Tissue-Specific Carcinogenicity Prediction Using Multi-Task Learning on Attention-based Graph Neural Networks

Cancer is caused by the uncontrolled growth and division of abnormal cells. In industrialized societies, chemical exposure is one of the leading causes of cancer. Indeed, since certain compounds can induce cancer by damaging genes or affecting cellular metabolism, studying carcinogens is essential. However, previous studies have not considered that compounds may promote different tissue-specific carcinogenicity. Therefore, this study developed a multi-task learning framework to predict tissue-specific carcinogenicity in the liver, lung, stomach, and breast tissues.

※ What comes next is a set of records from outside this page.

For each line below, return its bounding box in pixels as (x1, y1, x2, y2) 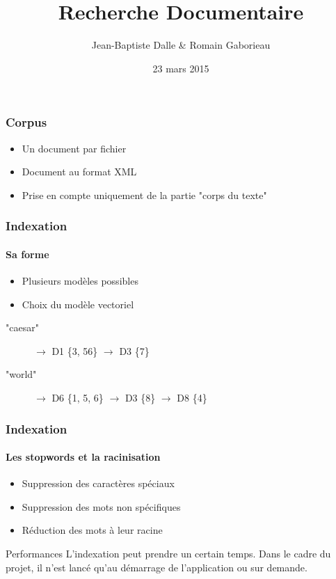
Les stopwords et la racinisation (6, 450, 161, 464)
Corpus (6, 113, 47, 131)
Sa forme (6, 246, 49, 261)
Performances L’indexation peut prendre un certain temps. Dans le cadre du (6, 546, 331, 561)
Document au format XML (22, 164, 137, 179)
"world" (6, 367, 37, 381)
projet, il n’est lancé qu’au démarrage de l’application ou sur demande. (6, 560, 307, 574)
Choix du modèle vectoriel (22, 296, 134, 311)
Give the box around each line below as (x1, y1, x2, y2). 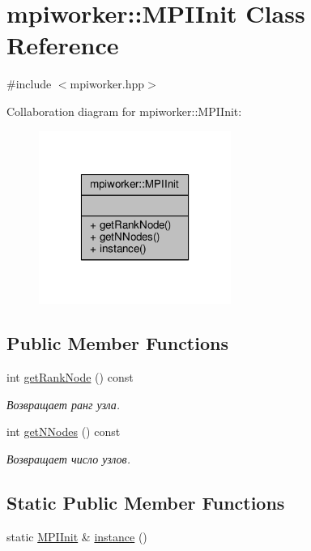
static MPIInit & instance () (6, 528, 147, 545)
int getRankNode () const (6, 368, 134, 385)
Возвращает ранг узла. (6, 395, 121, 412)
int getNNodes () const (6, 423, 121, 440)
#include (6, 75, 52, 92)
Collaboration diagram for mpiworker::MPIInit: (6, 102, 242, 119)
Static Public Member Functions (6, 489, 285, 515)
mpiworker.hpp (70, 75, 145, 92)
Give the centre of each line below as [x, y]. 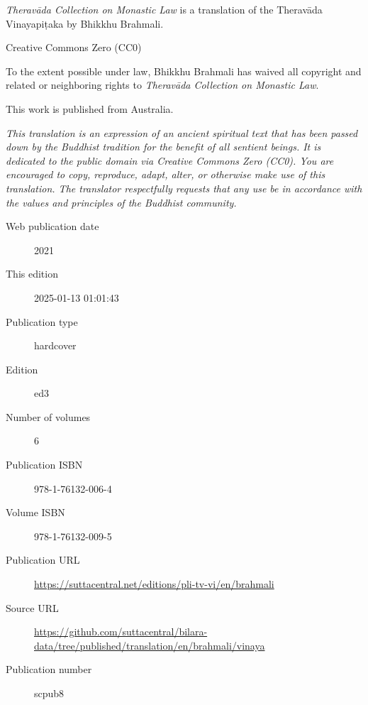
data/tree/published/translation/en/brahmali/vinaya [150, 645]
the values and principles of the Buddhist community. [121, 202]
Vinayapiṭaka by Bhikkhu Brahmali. [85, 23]
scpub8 [49, 693]
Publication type [42, 321]
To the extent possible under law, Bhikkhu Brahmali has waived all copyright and [184, 71]
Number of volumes [48, 416]
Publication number [49, 669]
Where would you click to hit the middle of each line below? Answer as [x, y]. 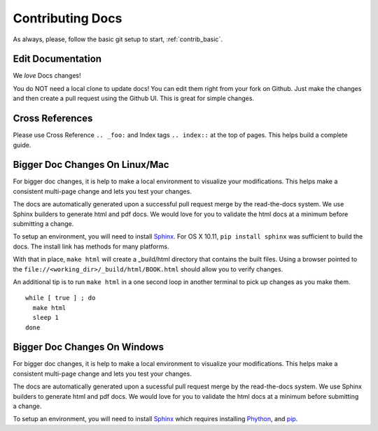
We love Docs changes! [47, 76]
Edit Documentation [57, 59]
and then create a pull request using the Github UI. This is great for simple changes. [134, 99]
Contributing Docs [68, 18]
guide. [22, 145]
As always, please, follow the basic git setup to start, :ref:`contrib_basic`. [118, 39]
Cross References [53, 119]
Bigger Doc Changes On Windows [89, 347]
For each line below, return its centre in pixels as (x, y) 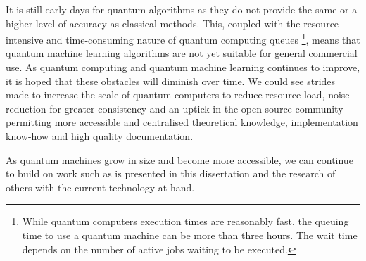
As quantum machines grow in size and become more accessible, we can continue (179, 159)
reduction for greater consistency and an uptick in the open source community (175, 108)
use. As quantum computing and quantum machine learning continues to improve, (183, 67)
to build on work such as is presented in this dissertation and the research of (171, 173)
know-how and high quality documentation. (100, 136)
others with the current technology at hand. (100, 187)
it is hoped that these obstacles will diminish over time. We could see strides (171, 81)
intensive (25, 39)
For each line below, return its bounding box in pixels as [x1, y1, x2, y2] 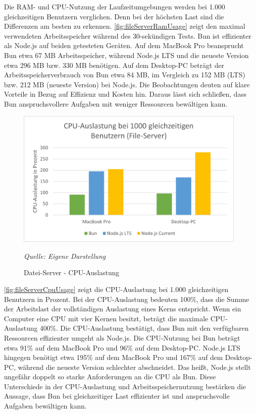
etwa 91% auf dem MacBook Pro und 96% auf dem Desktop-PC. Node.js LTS [4, 342, 241, 353]
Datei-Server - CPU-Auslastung [24, 267, 119, 278]
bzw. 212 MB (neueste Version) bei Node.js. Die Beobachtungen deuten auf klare [4, 79, 250, 89]
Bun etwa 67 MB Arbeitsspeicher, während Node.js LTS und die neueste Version [4, 50, 249, 60]
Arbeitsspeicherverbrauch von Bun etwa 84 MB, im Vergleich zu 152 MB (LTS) [4, 69, 246, 80]
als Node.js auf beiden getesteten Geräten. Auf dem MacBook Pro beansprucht [4, 40, 244, 51]
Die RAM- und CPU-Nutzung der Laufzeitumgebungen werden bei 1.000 [4, 1, 225, 11]
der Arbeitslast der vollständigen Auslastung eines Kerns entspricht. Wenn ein [4, 303, 241, 314]
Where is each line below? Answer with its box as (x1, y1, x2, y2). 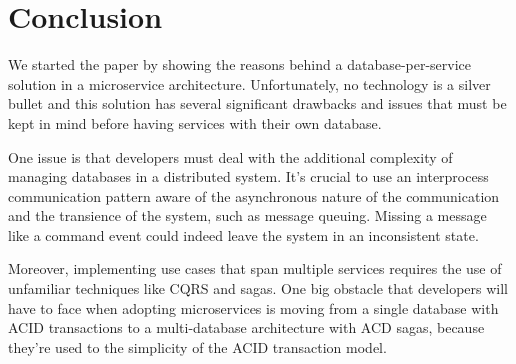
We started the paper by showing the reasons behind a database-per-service (8, 54, 472, 75)
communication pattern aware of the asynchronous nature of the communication (8, 185, 500, 206)
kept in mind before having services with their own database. (8, 112, 382, 133)
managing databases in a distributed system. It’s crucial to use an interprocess (8, 166, 489, 187)
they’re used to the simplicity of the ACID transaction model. (8, 336, 387, 357)
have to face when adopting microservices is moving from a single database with (8, 297, 499, 318)
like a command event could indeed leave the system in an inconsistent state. (8, 224, 479, 245)
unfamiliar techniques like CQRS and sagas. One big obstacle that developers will (8, 278, 508, 299)
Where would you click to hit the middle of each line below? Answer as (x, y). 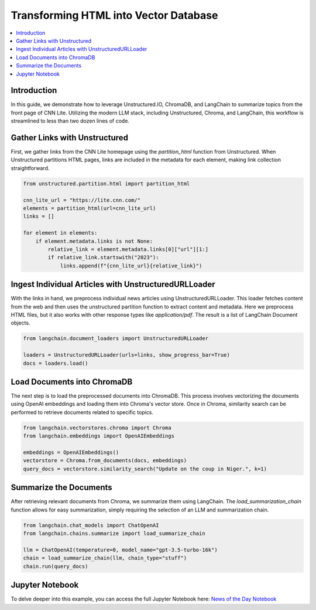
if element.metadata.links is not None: (94, 241)
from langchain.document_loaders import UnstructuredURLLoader (116, 338)
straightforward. (30, 168)
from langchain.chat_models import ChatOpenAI (91, 525)
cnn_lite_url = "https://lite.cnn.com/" (82, 200)
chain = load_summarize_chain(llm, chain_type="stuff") (105, 558)
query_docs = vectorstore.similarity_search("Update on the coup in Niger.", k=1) (145, 469)
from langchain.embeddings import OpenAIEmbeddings (99, 436)
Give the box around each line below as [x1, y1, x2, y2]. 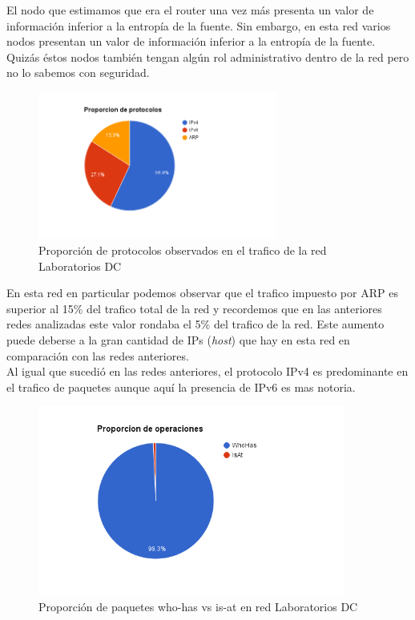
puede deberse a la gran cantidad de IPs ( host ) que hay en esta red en [6, 332, 350, 348]
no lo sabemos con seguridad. [6, 64, 150, 81]
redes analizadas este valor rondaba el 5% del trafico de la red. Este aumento [6, 316, 385, 332]
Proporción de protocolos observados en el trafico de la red [38, 242, 327, 259]
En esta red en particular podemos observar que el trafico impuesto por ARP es [6, 284, 398, 301]
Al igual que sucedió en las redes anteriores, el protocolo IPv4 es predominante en [6, 363, 409, 380]
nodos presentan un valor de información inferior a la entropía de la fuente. [6, 33, 376, 50]
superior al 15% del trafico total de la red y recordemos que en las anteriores [6, 300, 382, 316]
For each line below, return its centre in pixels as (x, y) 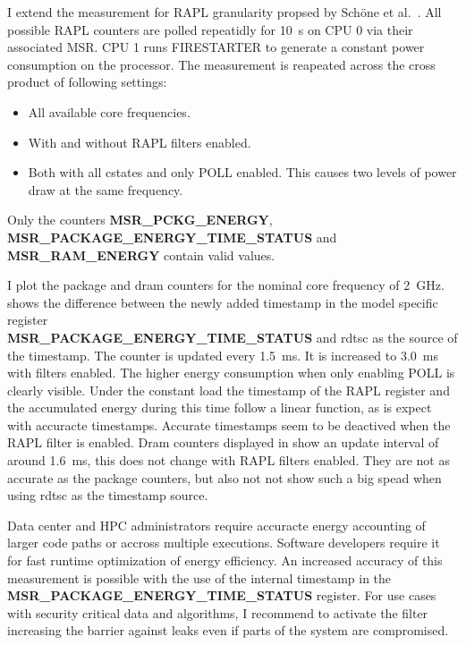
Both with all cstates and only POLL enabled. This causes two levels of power (242, 172)
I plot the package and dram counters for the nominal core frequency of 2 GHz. (226, 285)
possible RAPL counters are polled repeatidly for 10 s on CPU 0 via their (210, 29)
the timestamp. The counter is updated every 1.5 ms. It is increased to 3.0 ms (223, 355)
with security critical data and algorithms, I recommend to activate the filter (218, 612)
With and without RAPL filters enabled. (140, 142)
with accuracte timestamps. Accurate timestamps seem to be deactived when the (229, 424)
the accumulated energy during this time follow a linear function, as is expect (220, 407)

This framework consisted of a shared layer to extract common features and task-specific layers to perform task-specific predictions. The shared layer contains a graph attention network (GAT) layer to make atom representations that reflect the importance of neighboring atoms and parallel fully connected layers designed for each task combination. These shared representations are then passed to task-specific layers to predict tissue-specific carcinogenicity. This entire training process was conducted through stepwise learning, whereby the model was trained in the first step using partially labeled data for tissues, and the initial weights were determined during this process. The second step trained the model using fully labeled data for all tissues, allowing the model to perform the final training for carcinogenicity prediction. The results demonstrated that the proposed multi-task model achieved superior performance overall. The best performance was observed in the stomach task (AUROC: 0.825; AUPR: 0.867), outperforming single-task models (AUROC: 0.800; AUPR: 0.840) and previous studies (AUROC: 0.743–0.791; AUPR 0.788–0.827). We further analyzed molecules with high predicted carcinogenicity in each tissue and identified critical substructures for the prediction using the attention mechanism. This research can contribute to predicting the tissue-specific carcinogenicity of candidate chemicals in the early stages of drug development, thereby reducing research costs and time.